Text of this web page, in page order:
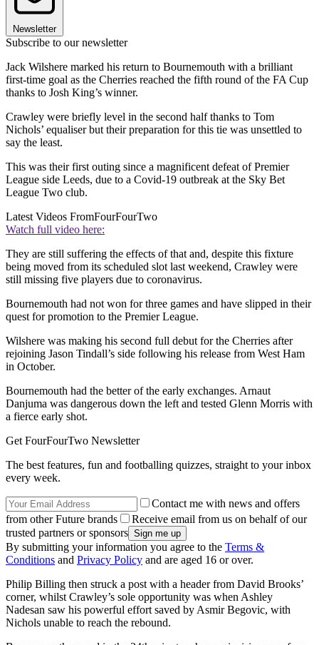
Newsletter
Subscribe to our newsletter
Jack Wilshere marked his return to Bournemouth with a brilliant
first-time goal as the Cherries reached the fifth round of the FA Cup
thanks to Josh King’s winner.
Crawley were briefly level in the second half thanks to Tom
Nichols’ equaliser but their preparation for this tie was unsettled to
say the least.
This was their first outing since a magnificent defeat of Premier
League side Leeds, due to a Covid-19 outbreak at the Sky Bet
League Two club.
Latest Videos FromFourFourTwo
Watch full video here:
They are still suffering the effects of that and, despite this fixture
being moved from its scheduled slot last weekend, Crawley were
still missing five players due to coronavirus.
Bournemouth had not won for three games and have slipped in their
quest for promotion to the Premier League.
Wilshere was making his second full debut for the Cherries after
rejoining Jason Tindall’s side following his release from West Ham
in October.
Bournemouth had the better of the early exchanges. Arnaut
Danjuma was dangerous down the left and tested Glenn Morris with
a fierce early shot.
Get FourFourTwo Newsletter
The best features, fun and footballing quizzes, straight to your inbox
every week.
Contact me with news and offers
from other Future brands
Receive email from us on behalf of our
trusted partners or sponsors
By submitting your information you agree to the Terms &
Conditions and Privacy Policy and are aged 16 or over.
Philip Billing then struck a post with a header from David Brooks’
corner, whilst Crawley’s sole opportunity was when Ashley
Nadesan saw his powerful effort saved by Asmir Begovic, with
Nichols unable to reach the rebound.
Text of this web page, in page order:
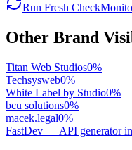
Run Fresh Check
Other Brand
Titan Web Studios0%
Techsysweb0%
White Label by Studio0%
bcu solutions0%
macek.legal0%
FastDev — API generator
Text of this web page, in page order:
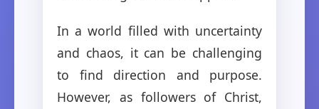
In a world filled with uncertainty
and chaos, it can be challenging
to find direction and purpose.
However, as followers of Christ,

Work instruction >>
Only a number is wanted here: the count of lines above that contain the word "side".

Response area >>
2